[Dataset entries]
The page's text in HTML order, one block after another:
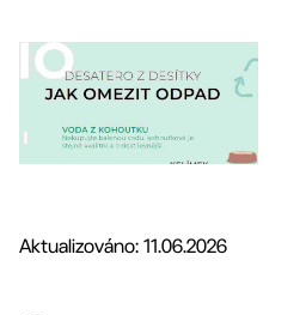
Aktualizováno: 11.06.2026
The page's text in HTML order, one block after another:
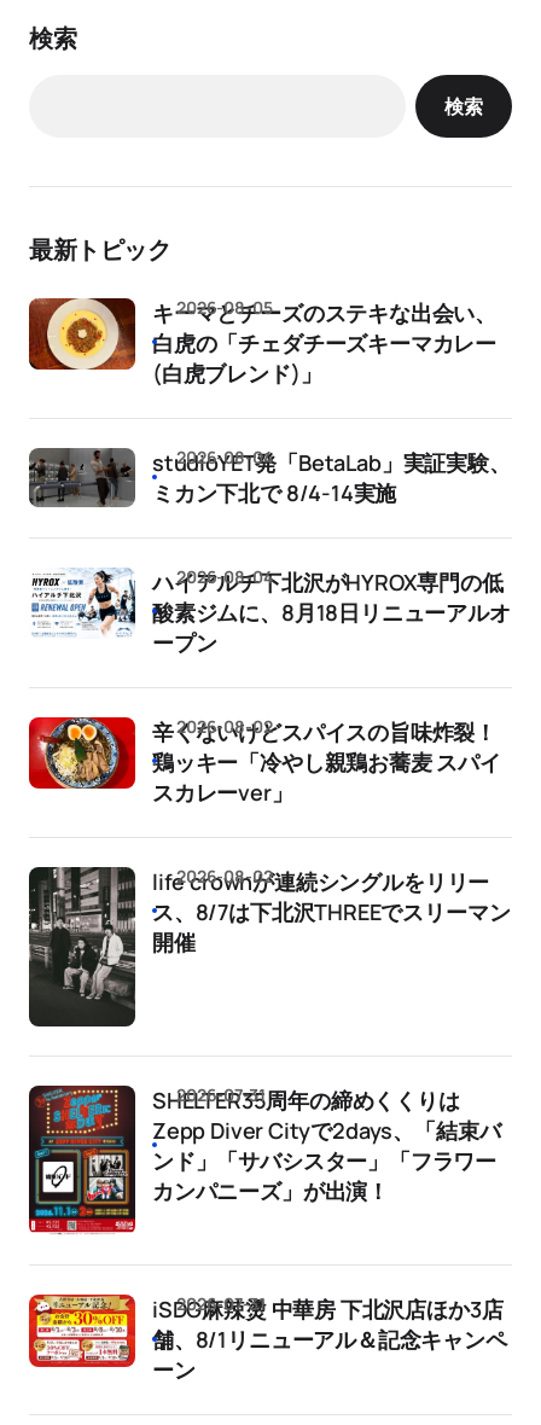
検索
検索
最新トピック
キーマとチーズのステキな出会い、
白虎の「チェダチーズキーマカレー
(白虎ブレンド)」
2026-08-05
studioYET発「BetaLab」実証実験、
ミカン下北で 8/4-14実施
2026-08-04
ハイアルチ下北沢がHYROX専門の低
酸素ジムに、8月18日リニューアルオ
ープン
2026-08-04
辛くないけどスパイスの旨味炸裂！
鶏ッキー「冷やし親鶏お蕎麦 スパイ
スカレーver」
2026-08-02
life crownが連続シングルをリリー
ス、8/7は下北沢THREEでスリーマン
開催
2026-08-02
SHELTER35周年の締めくくりは
Zepp Diver Cityで2days、「結束バ
ンド」「サバシスター」「フラワー
カンパニーズ」が出演！
2026-07-31
iSDG麻辣燙 中華房 下北沢店ほか3店
舗、8/1リニューアル＆記念キャンペ
ーン
2026-07-31
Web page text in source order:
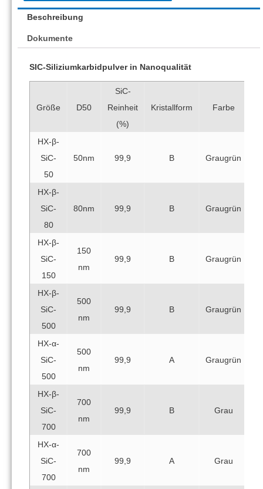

▶ TASK: Give back exactly the lines from the line with "酸素ジムに、8月18日リニューアルオ" through the final line of the entries above, and keep pictures out of the copy.

▶ YOUR RESPONSE:
酸素ジムに、8月18日リニューアルオ
ープン
2026-08-04
辛くないけどスパイスの旨味炸裂！
鶏ッキー「冷やし親鶏お蕎麦 スパイ
スカレーver」
2026-08-02
life crownが連続シングルをリリー
ス、8/7は下北沢THREEでスリーマン
開催
2026-08-02
SHELTER35周年の締めくくりは
Zepp Diver Cityで2days、「結束バ
ンド」「サバシスター」「フラワー
カンパニーズ」が出演！
2026-07-31
iSDG麻辣燙 中華房 下北沢店ほか3店
舗、8/1リニューアル＆記念キャンペ
ーン
2026-07-31
Web page text in source order:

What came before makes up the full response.